Alex Pierzchalski

No. 82
- Position: Wide receiver

Personal information
- Born: August 7, 1991 (age 35) Toronto, Ontario, Canada
- Listed height: 6 ft 5 in (1.96 m)
- Listed weight: 220 lb (100 kg)

Career information
- High school: London South (London, Ontario)
- University: Toronto
- CFL draft: 2014 (2nd round, 18th overall pick)

Career history
- 2014: Saskatchewan Roughriders
- 2015–2016: Ottawa Redblacks
- 2017: Montreal Alouettes
- Stats at CFL.ca

= Alex Pierzchalski =

Canadian football player (born 1991)

Alex Pierzchalski (born August 7, 1991) is a Canadian former professional football wide receiver who played in the Canadian Football League (CFL). He was selected by the Saskatchewan Roughriders in the second round of the 2014 CFL draft after playing Canadian Interuniversity Sport football at the University of Toronto.

==Early life==
Pierzchalski attended London South Collegiate Institute in London, Ontario. He played four seasons for the Toronto Varsity Blues of the University of Toronto, recording career totals of 149 receptions for 1,617 yards and 13 touchdowns in 32 games.

==Professional career==

===Saskatchewan Roughriders===
Pierzchalski was drafted by the Saskatchewan Roughriders with the eighteenth pick in the 2014 CFL draft. He dressed in 13 regular season games and made four special teams tackles.
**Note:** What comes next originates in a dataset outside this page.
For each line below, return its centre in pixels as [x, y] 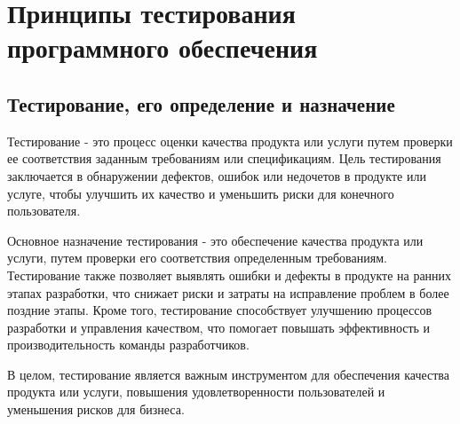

He recorded his first career reception against the Calgary Stampeders on October 24, 2014. He played in both 2015 pre-season games for the Riders, recording five catches for 22 yards and a touchdown, before being among the team's final cuts on June 20, 2015. He was offered a practice roster spot by the Roughriders, but he declined in order to pursue opportunities elsewhere.

===Ottawa Redblacks===
Pierzchalski signed with the Ottawa Redblacks on June 22, 2015.

===Montreal Alouettes===
Pierzchalski played the 2017 season with Montreal. He retired after the season.